> _Requirement_
Repeat the listing below in full, exactly as it stands.

> _Dataset_

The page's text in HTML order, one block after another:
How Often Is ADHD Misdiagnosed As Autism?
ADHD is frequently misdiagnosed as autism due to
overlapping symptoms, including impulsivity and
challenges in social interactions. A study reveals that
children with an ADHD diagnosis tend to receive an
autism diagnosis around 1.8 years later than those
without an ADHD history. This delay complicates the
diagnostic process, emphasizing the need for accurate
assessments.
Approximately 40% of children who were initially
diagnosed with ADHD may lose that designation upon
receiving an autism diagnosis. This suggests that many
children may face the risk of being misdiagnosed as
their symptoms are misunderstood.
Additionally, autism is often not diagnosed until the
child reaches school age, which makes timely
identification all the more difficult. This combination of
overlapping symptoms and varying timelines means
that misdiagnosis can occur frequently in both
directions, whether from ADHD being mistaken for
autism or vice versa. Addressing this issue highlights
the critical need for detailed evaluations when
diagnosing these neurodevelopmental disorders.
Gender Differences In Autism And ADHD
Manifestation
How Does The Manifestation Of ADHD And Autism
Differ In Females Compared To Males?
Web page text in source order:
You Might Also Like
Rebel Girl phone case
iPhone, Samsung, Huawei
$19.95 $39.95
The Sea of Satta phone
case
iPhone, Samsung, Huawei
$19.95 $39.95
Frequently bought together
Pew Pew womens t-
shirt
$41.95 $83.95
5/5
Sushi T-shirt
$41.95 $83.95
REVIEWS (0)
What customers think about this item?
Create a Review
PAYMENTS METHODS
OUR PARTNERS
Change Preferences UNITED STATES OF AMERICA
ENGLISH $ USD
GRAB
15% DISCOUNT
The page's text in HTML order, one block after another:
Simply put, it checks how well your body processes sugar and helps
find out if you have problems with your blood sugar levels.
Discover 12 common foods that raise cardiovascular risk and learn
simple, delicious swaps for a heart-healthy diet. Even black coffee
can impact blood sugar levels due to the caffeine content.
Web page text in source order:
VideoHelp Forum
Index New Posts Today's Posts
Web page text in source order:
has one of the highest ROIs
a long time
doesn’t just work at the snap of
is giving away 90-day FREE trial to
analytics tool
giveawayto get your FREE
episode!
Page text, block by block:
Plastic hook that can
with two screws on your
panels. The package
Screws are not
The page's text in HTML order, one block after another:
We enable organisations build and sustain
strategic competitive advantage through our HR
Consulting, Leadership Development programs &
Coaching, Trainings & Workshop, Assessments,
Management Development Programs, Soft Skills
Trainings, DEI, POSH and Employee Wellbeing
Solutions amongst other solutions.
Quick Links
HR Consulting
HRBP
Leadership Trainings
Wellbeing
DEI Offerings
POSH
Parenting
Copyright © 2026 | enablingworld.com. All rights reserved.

> _Exercise solution_
The page's text in HTML order, one block after another:
How Often Is ADHD Misdiagnosed As Autism?
ADHD is frequently misdiagnosed as autism due to
overlapping symptoms, including impulsivity and
challenges in social interactions. A study reveals that
children with an ADHD diagnosis tend to receive an
autism diagnosis around 1.8 years later than those
without an ADHD history. This delay complicates the
diagnostic process, emphasizing the need for accurate
assessments.
Approximately 40% of children who were initially
diagnosed with ADHD may lose that designation upon
receiving an autism diagnosis. This suggests that many
children may face the risk of being misdiagnosed as
their symptoms are misunderstood.
Additionally, autism is often not diagnosed until the
child reaches school age, which makes timely
identification all the more difficult. This combination of
overlapping symptoms and varying timelines means
that misdiagnosis can occur frequently in both
directions, whether from ADHD being mistaken for
autism or vice versa. Addressing this issue highlights
the critical need for detailed evaluations when
diagnosing these neurodevelopmental disorders.
Gender Differences In Autism And ADHD
Manifestation
How Does The Manifestation Of ADHD And Autism
Differ In Females Compared To Males?
Web page text in source order:
You Might Also Like
Rebel Girl phone case
iPhone, Samsung, Huawei
$19.95 $39.95
The Sea of Satta phone
case
iPhone, Samsung, Huawei
$19.95 $39.95
Frequently bought together
Pew Pew womens t-
shirt
$41.95 $83.95
5/5
Sushi T-shirt
$41.95 $83.95
REVIEWS (0)
What customers think about this item?
Create a Review
PAYMENTS METHODS
OUR PARTNERS
Change Preferences UNITED STATES OF AMERICA
ENGLISH $ USD
GRAB
15% DISCOUNT
The page's text in HTML order, one block after another:
Simply put, it checks how well your body processes sugar and helps
find out if you have problems with your blood sugar levels.
Discover 12 common foods that raise cardiovascular risk and learn
simple, delicious swaps for a heart-healthy diet. Even black coffee
can impact blood sugar levels due to the caffeine content.
Web page text in source order:
VideoHelp Forum
Index New Posts Today's Posts
Web page text in source order:
has one of the highest ROIs
a long time
doesn’t just work at the snap of
is giving away 90-day FREE trial to
analytics tool
giveawayto get your FREE
episode!
Page text, block by block:
Plastic hook that can
with two screws on your
panels. The package
Screws are not
The page's text in HTML order, one block after another:
We enable organisations build and sustain
strategic competitive advantage through our HR
Consulting, Leadership Development programs &
Coaching, Trainings & Workshop, Assessments,
Management Development Programs, Soft Skills
Trainings, DEI, POSH and Employee Wellbeing
Solutions amongst other solutions.
Quick Links
HR Consulting
HRBP
Leadership Trainings
Wellbeing
DEI Offerings
POSH
Parenting
Copyright © 2026 | enablingworld.com. All rights reserved.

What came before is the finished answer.